THE PROBLEM >> Every line of the entries below that mentions "Philadelphia" is to be copied out.

(EXCERPTED DATA Opens)

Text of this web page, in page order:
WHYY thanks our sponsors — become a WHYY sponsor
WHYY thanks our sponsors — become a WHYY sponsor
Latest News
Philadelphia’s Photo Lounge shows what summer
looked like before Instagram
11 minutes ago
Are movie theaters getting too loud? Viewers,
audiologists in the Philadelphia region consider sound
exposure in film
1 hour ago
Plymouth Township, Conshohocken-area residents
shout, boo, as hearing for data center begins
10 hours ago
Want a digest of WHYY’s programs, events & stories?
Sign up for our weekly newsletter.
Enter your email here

(EXCERPTED DATA Closes)

ANSWER BELOW >>
Philadelphia’s Photo Lounge shows what summer
audiologists in the Philadelphia region consider sound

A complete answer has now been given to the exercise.